Вдруг мне показалось, что я сбился с пути. Я остановился и посветил фонариком по сторонам. Вокруг не было видно ничего, кроме стволов деревьев, и в их зеленой невозмутимости мне почудилась насмешка. Я уже подумал, не разумнее ли будет вернуться назад по тому же пути, по которому я сюда пришел, и отыскать Джима. Может быть, он за это время немножко одумался. На самом деле это была попытка обмануть себя (в глубине души я не сомневался, что возвращаться к Джиму совершенно бесполезно), но я чувствовал себя потерявшимся, как слепой щенок.
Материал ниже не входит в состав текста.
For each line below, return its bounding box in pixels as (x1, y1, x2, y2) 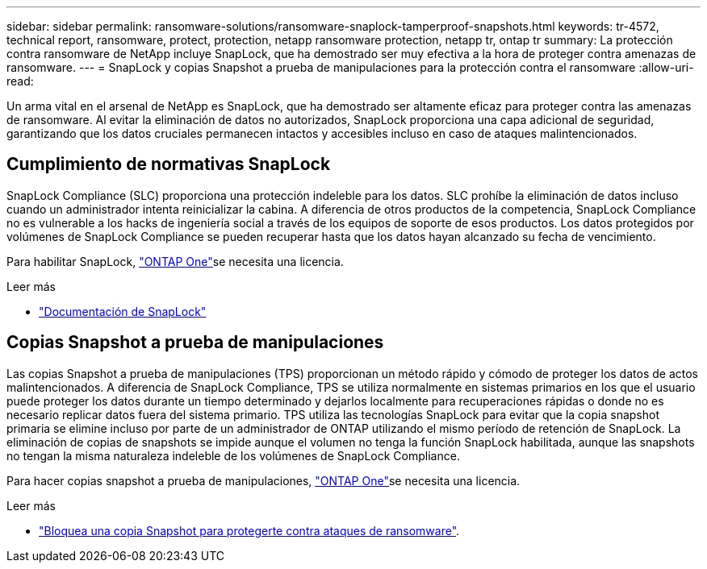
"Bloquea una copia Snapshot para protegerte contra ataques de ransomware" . (39, 523, 460, 538)
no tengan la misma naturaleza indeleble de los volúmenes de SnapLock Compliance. (6, 448, 460, 463)
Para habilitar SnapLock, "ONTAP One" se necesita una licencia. (6, 254, 344, 268)
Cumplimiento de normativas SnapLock (6, 154, 331, 175)
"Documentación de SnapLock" (39, 304, 207, 318)
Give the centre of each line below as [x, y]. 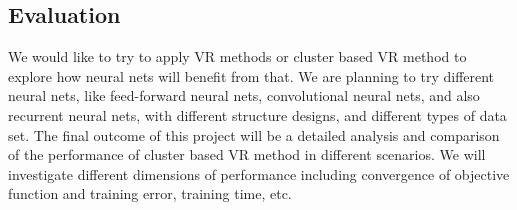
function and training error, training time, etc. [150, 193]
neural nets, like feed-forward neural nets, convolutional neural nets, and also [244, 95]
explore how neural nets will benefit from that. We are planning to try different [251, 75]
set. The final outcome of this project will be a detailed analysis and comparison [254, 134]
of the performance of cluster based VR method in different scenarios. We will [247, 154]
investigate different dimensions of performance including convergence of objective [259, 173]
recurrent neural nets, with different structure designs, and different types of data [257, 114]
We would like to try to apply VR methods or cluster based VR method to [237, 56]
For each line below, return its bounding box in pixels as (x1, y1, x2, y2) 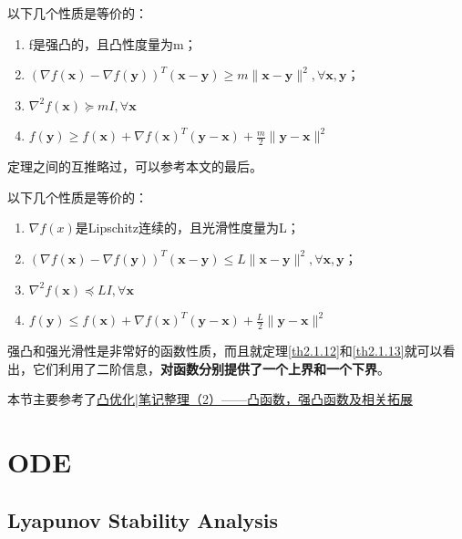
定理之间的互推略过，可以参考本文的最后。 (7, 157, 262, 176)
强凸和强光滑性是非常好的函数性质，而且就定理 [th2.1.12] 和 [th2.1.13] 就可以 (7, 341, 443, 359)
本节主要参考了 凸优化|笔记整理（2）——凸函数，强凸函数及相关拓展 (7, 389, 413, 409)
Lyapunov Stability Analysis (7, 505, 278, 534)
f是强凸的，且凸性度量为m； (28, 34, 197, 53)
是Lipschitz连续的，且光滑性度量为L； (75, 218, 300, 237)
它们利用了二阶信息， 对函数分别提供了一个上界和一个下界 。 (32, 358, 390, 378)
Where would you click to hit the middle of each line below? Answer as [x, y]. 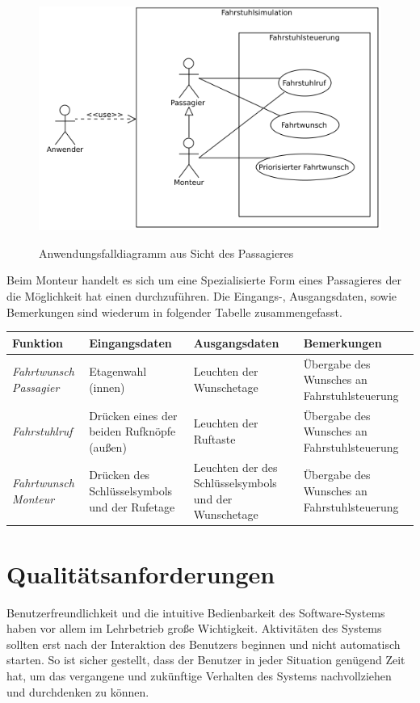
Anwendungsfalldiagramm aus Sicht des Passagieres [166, 253]
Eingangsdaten [130, 342]
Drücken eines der [133, 415]
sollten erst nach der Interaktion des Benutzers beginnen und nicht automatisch [204, 644]
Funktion [38, 342]
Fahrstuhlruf [42, 431]
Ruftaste [214, 438]
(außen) [108, 446]
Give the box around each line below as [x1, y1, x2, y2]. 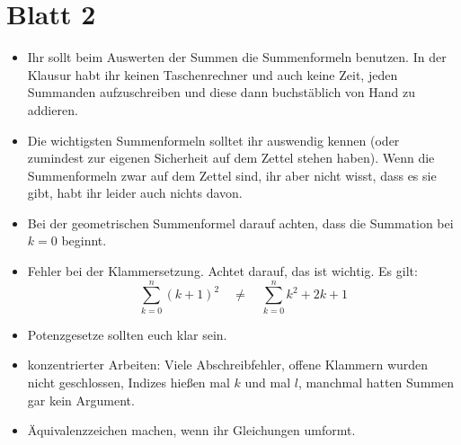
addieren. [27, 100, 78, 119]
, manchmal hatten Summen [297, 372, 454, 391]
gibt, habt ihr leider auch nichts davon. [27, 183, 243, 202]
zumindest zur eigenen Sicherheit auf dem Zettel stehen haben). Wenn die [27, 148, 435, 167]
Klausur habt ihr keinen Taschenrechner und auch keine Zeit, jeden [27, 65, 398, 84]
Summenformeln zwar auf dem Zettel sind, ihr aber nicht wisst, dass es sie [27, 165, 437, 184]
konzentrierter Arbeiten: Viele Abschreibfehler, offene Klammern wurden [27, 355, 429, 374]
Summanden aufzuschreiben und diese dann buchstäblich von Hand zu [27, 83, 416, 102]

На всякий случай я — правда, без особой надежды — громко прокричал несколько раз имя Нгалы. Еще и сегодня я предпочитаю не знать, какой зверь рыкнул мне в ответ. Его рычание прозвучало так близко, что я, уже больше не раздумывая, ринулся вперед, словно ядро из пушечного жерла, перепрыгнул через дерево, лежавшее поперек тропинки, прорвался сквозь путаницу мокрых лиан и, пошатываясь, еле переводя дух, остановился посреди ииистого болотца. Вода тут не доходила до верха моих сапог. Однако я не осмеливался двинуться дальше, потому что вовсе не был уверен, что доберусь до твердой почвы — впереди в луче моего фонарика виднелся все тот же зеленый ковер, по какому я прохлюпал до того места, где теперь стоял.
Внезапно вокруг воцарилась тишина, словно джунгли затаили дыхание.
Через мгновение послышался какой-то шум. Я посветил фонариком в ту сторону, откуда он раздался, и в пятне света возник Джим. Что-то, случилось. Это я понял сразу.
— Не будь дураком, Вернон, — сказал он.
— По-моему, я сбился с дороги.
Он стоял по ту сторону упавшего дерева.
— Развалины там.
И он показал рукой вправо.
Я зашлепал сапогами по воде. Странно, насколько меня успокоило одно его присутствие — я даже мог теперь говорить о развалинах с безразличным видом, словно речь шла о каких-то абстрактных проблемах.
— Откуда ты знаешь?
Он не ответил и только протянул мне руку, чтобы помочь перешагнуть через ствол дерева, лежавшего поперек болотца. Я ухватился за нее, и вдруг что-то со страшной силой потянуло меня вперед. Через секунду Джим прижал меня к груди так, что я не мог пошевельнуться, и начал набивать мне рот какой-то дрянью — она была липкой, тягучей, жгучей и все-таки пахла цветами.
— Я не эгоист, — сказал он. — Я оставил кусочек и для тебя.
Он прижал ладонь к моему рту. Этот проклятый кусочек сатанинского гриба обжег мне язык и небо. Но как я ни старался, мне не удавалось его выплюнуть. Когда я попытался вытолкнуть его языком, Джим сильно ударил меня по затылку. Я подпрыгнул и невольно проглотил ту гадость, которой он пабил мой рот. Джим выпустил меня и отвернулся.
— Не будь идиотом, Вернон, — повторил он. — Без лнаги мы в джунглях погибли бы. Ни один хищник ни за что не тронет человека, съевшего лнагу.
— Охотно верю! Эти хищники немножко поумнее, чем некоторые выпускники Гарварда…
Мне предстояло умереть от яда, и я прекрасно понимал, что сделать уже ничего нельзя. Я говорил с безнадежной покорностью судьбе, дрожа всем телом.
— Погаси фонарик, выпускник Гарварда.
— Еще чего?
— А еще не будь таким умным.
Мне было теперь все равно. Я погасил фонарик.
— Ну как?
Я пожал плечами.
— Яд начинает действовать. Я чувствую, как покалывает в губах.
— Твои идеи никогда не отличались многообразием. Наоборот, они скорее были навязчивыми, — воскликнул Джим. — Ты так дорожишь своей жизнью?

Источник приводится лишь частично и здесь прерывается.